----- RECORDS FOR THE TASK -----

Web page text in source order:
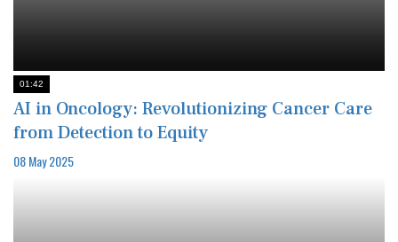
01:42
AI in Oncology: Revolutionizing Cancer Care
from Detection to Equity
08 May 2025
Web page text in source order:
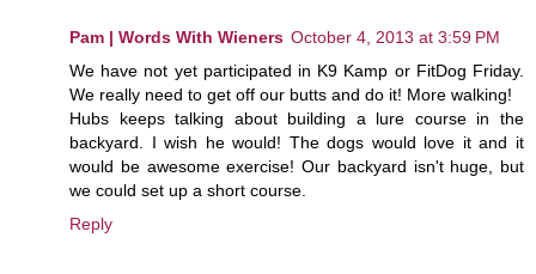
Pam | Words With Wieners October 4, 2013 at 3:59 PM
We have not yet participated in K9 Kamp or FitDog Friday.
We really need to get off our butts and do it! More walking!
Hubs keeps talking about building a lure course in the
backyard. I wish he would! The dogs would love it and it
would be awesome exercise! Our backyard isn't huge, but
we could set up a short course.
Reply
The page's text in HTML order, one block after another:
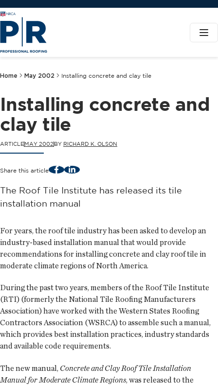
Home May 2002 Installing concrete and clay tile
Installing concrete and
clay tile
ARTICLEMAY 2002 BY RICHARD K. OLSON
Share this article FacebookLinkedIn
The Roof Tile Institute has released its tile
installation manual
For years, the roof tile industry has been asked to develop an
industry-based installation manual that would provide
recommendations for installing concrete and clay roof tile in
moderate climate regions of North America.
During the past two years, members of the Roof Tile Institute
(RTI) (formerly the National Tile Roofing Manufacturers
Association) have worked with the Western States Roofing
Contractors Association (WSRCA) to assemble such a manual,
which provides best installation practices, industry standards
and available code requirements.
The new manual, Concrete and Clay Roof Tile Installation
Manual for Moderate Climate Regions, was released to the
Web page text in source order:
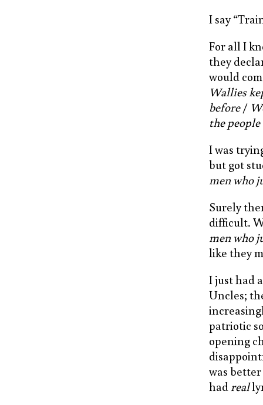
I say
For all I
they
would
Wallies
before/
the
I was
but got
men who
Surely
difficult.
men who
like they
I just had
Uncles;
patriotic
opening
was
had real
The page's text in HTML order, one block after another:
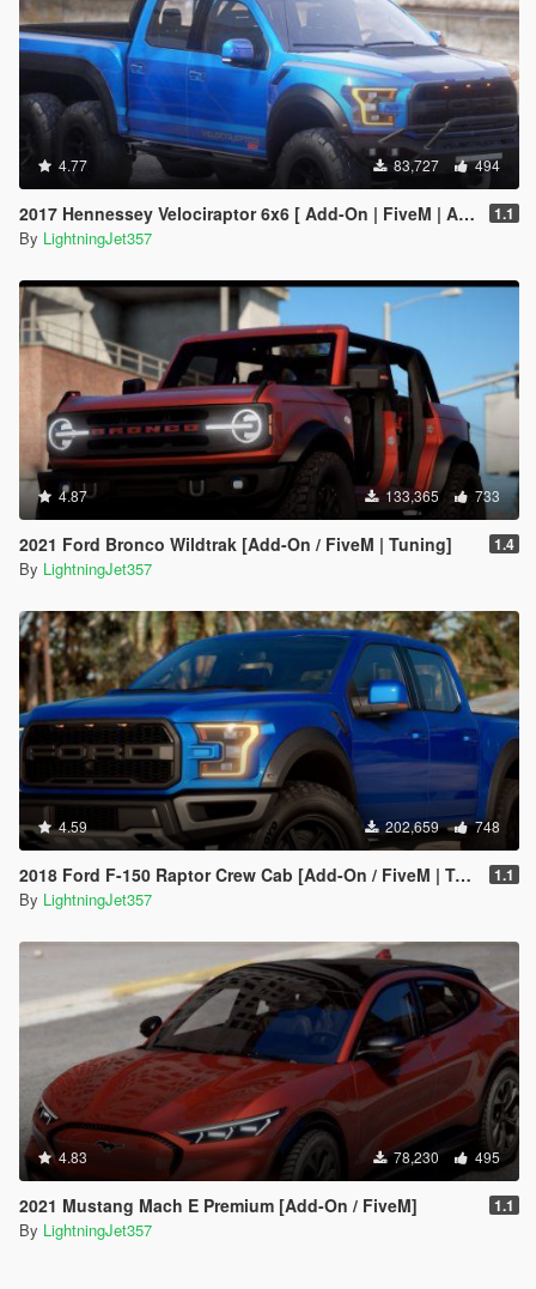
4.77 83,727 494
2017 Hennessey Velociraptor 6x6 [ Add-On | FiveM | Animated ] 1.1
By LightningJet357
4.87 133,365 733
2021 Ford Bronco Wildtrak [Add-On / FiveM | Tuning] 1.4
By LightningJet357
4.59 202,659 748
2018 Ford F-150 Raptor Crew Cab [Add-On / FiveM | Tuning | Template] 1.1
By LightningJet357
4.83 78,230 495
2021 Mustang Mach E Premium [Add-On / FiveM] 1.1
By LightningJet357
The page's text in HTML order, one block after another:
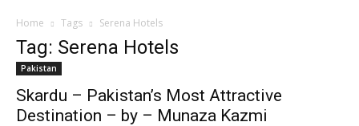
Home Tags Serena Hotels
Tag: Serena Hotels
Pakistan
Skardu – Pakistan’s Most Attractive
Destination – by – Munaza Kazmi
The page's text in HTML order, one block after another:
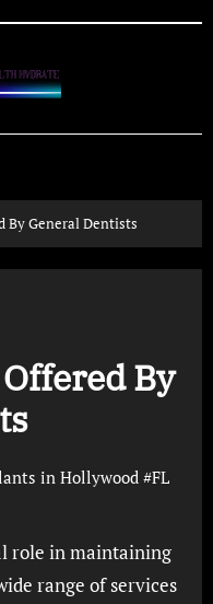
By General Dentists
By
in Hollywood#FL
range of services
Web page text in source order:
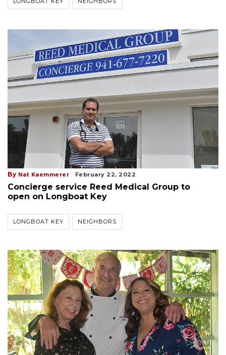
By Nat Kaemmerer February 22, 2022
Concierge service Reed Medical Group to
open on Longboat Key
LONGBOAT KEY NEIGHBORS
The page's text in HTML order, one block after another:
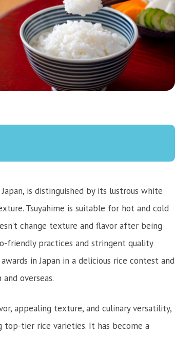
is distinguished by its lustrous white
Tsuyahime is suitable for hot and cold
change texture and flavor after being
friendly practices and stringent quality
in Japan in a delicious rice contest and
overseas.
appealing texture, and culinary versatility,
top-tier rice varieties. It has become a
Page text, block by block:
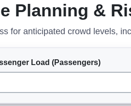
Planning &
for anticipated crowd levels,
Load (Passengers)
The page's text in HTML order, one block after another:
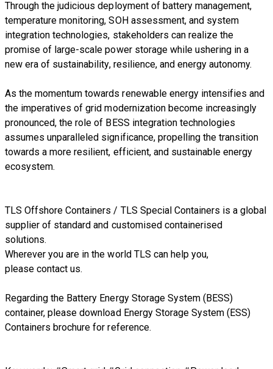
Through the judicious deployment of battery management,
temperature monitoring, SOH assessment, and system
integration technologies, stakeholders can realize the
promise of large-scale power storage while ushering in a
new era of sustainability, resilience, and energy autonomy.
As the momentum towards renewable energy intensifies and
the imperatives of grid modernization become increasingly
pronounced, the role of BESS integration technologies
assumes unparalleled significance, propelling the transition
towards a more resilient, efficient, and sustainable energy
ecosystem.
TLS Offshore Containers / TLS Special Containers is a global
supplier of standard and customised containerised
solutions.
Wherever you are in the world TLS can help you,
pleasecontact us.
Regardingthe Battery Energy Storage System (BESS)
container, please download Energy Storage System (ESS)
Containers brochure for reference.
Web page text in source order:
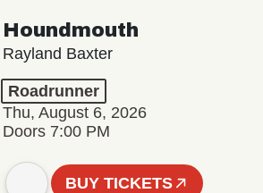
Houndmouth
Rayland Baxter
Roadrunner
Thu, August 6, 2026
Doors 7:00 PM
BUY TICKETS
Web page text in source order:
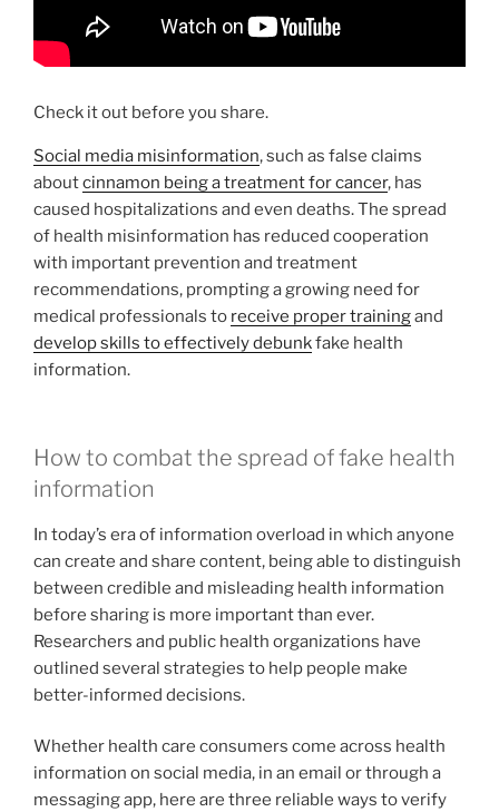
Check it out before you share.
Social media misinformation, such as false claims
aboutcinnamon being a treatment for cancer, has
caused hospitalizations and even deaths. The spread
of health misinformation has reduced cooperation
with important prevention and treatment
recommendations, prompting a growing need for
medical professionals to receive proper trainingand
develop skills to effectively debunkfake health
information.
How to combat the spread of fake health
information
In today’s era of information overload in which anyone
can create and share content, being able to distinguish
between credible and misleading health information
before sharing is more important than ever.
Researchers and public health organizations have
outlined several strategies to help people make
better-informed decisions.
Whether health care consumers come across health
information on social media, in an email or through a
messaging app, here are three reliable ways to verify
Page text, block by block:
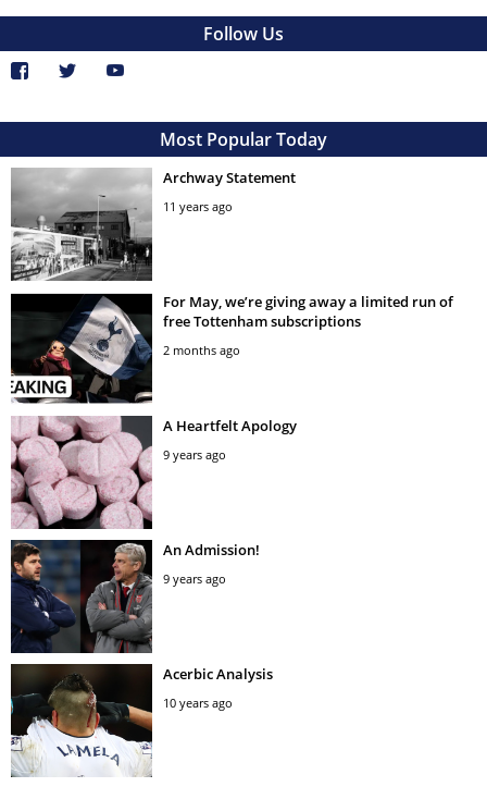
Follow Us
Most Popular Today
Archway Statement
11 years ago
For May, we’re giving away a limited run of
free Tottenham subscriptions
2 months ago
A Heartfelt Apology
9 years ago
An Admission!
9 years ago
Acerbic Analysis
10 years ago
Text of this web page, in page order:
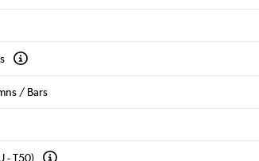
/ Bars
- T50)
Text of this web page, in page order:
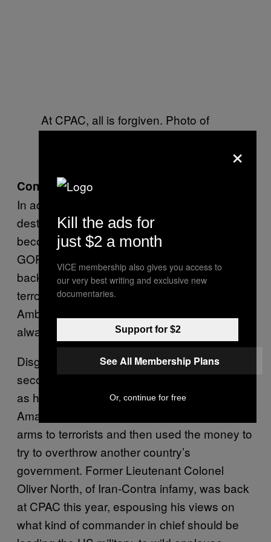
At CPAC, all is forgiven. Photo of
Convicted Criminals
In addition to being the preferred spring break
destination for conservative youth, has also
become something of a nursing home for the
GOP’s historical relics. Newt Gingrich was
back this year, with new warnings about
terrorists, as was John Bolton, a former US
Ambassador to the United Nations who is
always threatening to run for president.
Disgraced Republicans can always find a
second act here, welcomed back into the fold
as heroic survivors of the liberal conspiracy.
Amazingly, this is even true if you, say, sold
arms to terrorists and then used the money to
try to overthrow another country’s
government. Former Lieutenant Colonel
Oliver North, of Iran-Contra infamy, was back
at CPAC this year, espousing his views on
what kind of commander in chief should be
×
Kill the ads for
just $2 a month
VICE membership also gives you access to
our very best writing and exclusive new
documentaries.
Support for $2
See All Membership Plans
Or, continue for free
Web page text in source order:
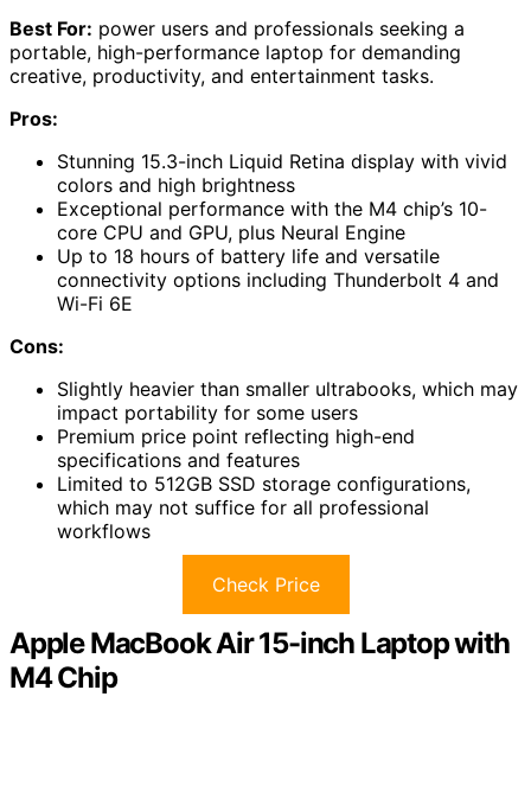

-----

→ **TASK OBJECTIVE**
Leave out every picture, and copy exactly the lines above starting at the one holding "in Hollywood#FL" and ending at the one holding "is distinguished by its lustrous white", no more and no less.

→ **ANSWER SPACE**
in Hollywood#FL
range of services
Web page text in source order:
By Nat Kaemmerer February 22, 2022
Concierge service Reed Medical Group to
open on Longboat Key
LONGBOAT KEY NEIGHBORS
The page's text in HTML order, one block after another:
is distinguished by its lustrous white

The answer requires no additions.